How to Buy: Look for bright, colorful skin and roots that are intact and crisp. It is important that the leaves are bright green and look fresh, and not wilted. Cut these off before storing them in your fridge, as they will pull moisture out of the radish itself.
How to Enjoy: I love to slice them thin and use them as a garnish on anything from salads to ceviches to breakfast plates such as omelets and eggs Benedicts; or, dip them whole into homemade pimento cheese, or cultured butter and sea salt.
Executive chef and owner, Wayan
New York City
Ramps are in the onion family and taste somewhere between scallions, garlic, and leeks: sweet and a bit spicy. I love to cook with them because of their short season and availability—and how good they taste.
In Season: April through May.
How to Buy: Look for nice, dark green leaves. The stalk should be not too big, like a scallion.
How to Enjoy: Simply grilled or sauteed in a pan, with olive oil and salt, served with a little chili. My variation of sambal matah sauce, a traditional condiment that first originated in Bali, uses lemongrass, kaffir, lime, and chilis, and I replace shallots with ramps for a seasonal component. The bulb of the ramp is grilled, and the green stem is chopped. I love to pair it with a piece of fish, lamb, or suckling pig.
Executive chef and founder, Cuisiniers Catered Cuisine and Events
Winter Park, Florida
Rhubarb is my favorite spring vegetable. Rhubarb is a long, stalky plant with dark leaves that looks quite a bit like celery. It can range in color from deep red to light pink to even pale green. As a child, I remember that my grandpa’s garden always had a rhubarb patch at one end. My mom and I would harvest together in the spring, happily picking those brightly colored stalks for as many years as I can remember.
Rhubarb is actually a vegetable but is often used in food as one would a fruit. In the United States up until the 1940s, it was considered to be a vegetable. It was reclassified as a fruit when customs officials, baffled by what they considered to be a foreign food, decided it should be classified according to the way it was eaten.
In Season: The season primarily runs from April to June.
How to Buy: Look for stalks that are firm, crisp, and blemish-free. If the leaves are attached, be sure they look fresh and not dried and wilted. Store unwashed, in the refrigerator, for up to one week. Or wash, chop, and freeze for up to six months.

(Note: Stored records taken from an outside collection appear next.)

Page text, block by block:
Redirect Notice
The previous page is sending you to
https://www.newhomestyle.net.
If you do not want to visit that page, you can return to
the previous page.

How to Enjoy: The interesting thing about rhubarb is that it can be prepared in sweet and savory applications—and also makes an excellent addition to cocktails. Of course, many use rhubarb for pies and the traditional rhubarb sauce. However, cooked down with the addition of sweet fennel and spicy, bright pink peppercorn, it also makes an incredible accompaniment to dishes like duck breast or pork tenderloin.

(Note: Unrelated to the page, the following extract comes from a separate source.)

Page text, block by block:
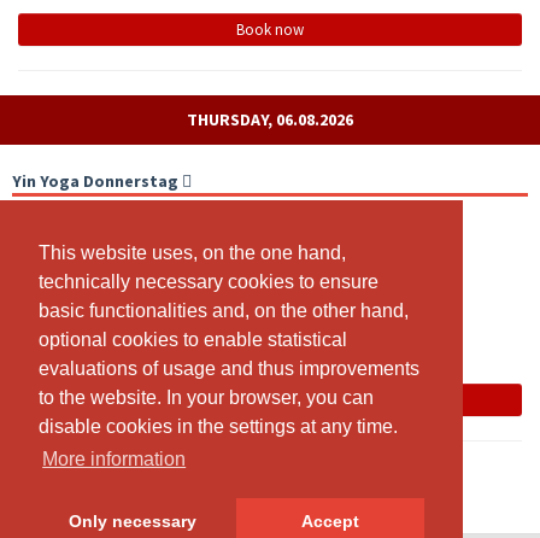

Note: Rhubarb leaves should not be consumed, as they contain toxic substances and can be dangerous in large amounts. The stalks, however, are perfectly edible and delicious.
- 1/2 cup port wine
- 1 shallot, minced
- 1 tablespoon pink peppercorns
- 1/2 cup chicken stock
- 3 tablespoons freshly squeezed orange juice
- 3 tablespoons red wine vinegar
- 1/4 cup thinly sliced rhubarb
- 2 tablespoons minced fennel
- 1 1/2 tablespoon granulated sugar
- 1 bay leaf
In a medium-size saucepan, simmer port wine, shallot, and peppercorns for 3 to 5 minutes.
Add remaining ingredients and cook over low heat until reduced by half. Strain and use immediately or store in the refrigerator up to a week.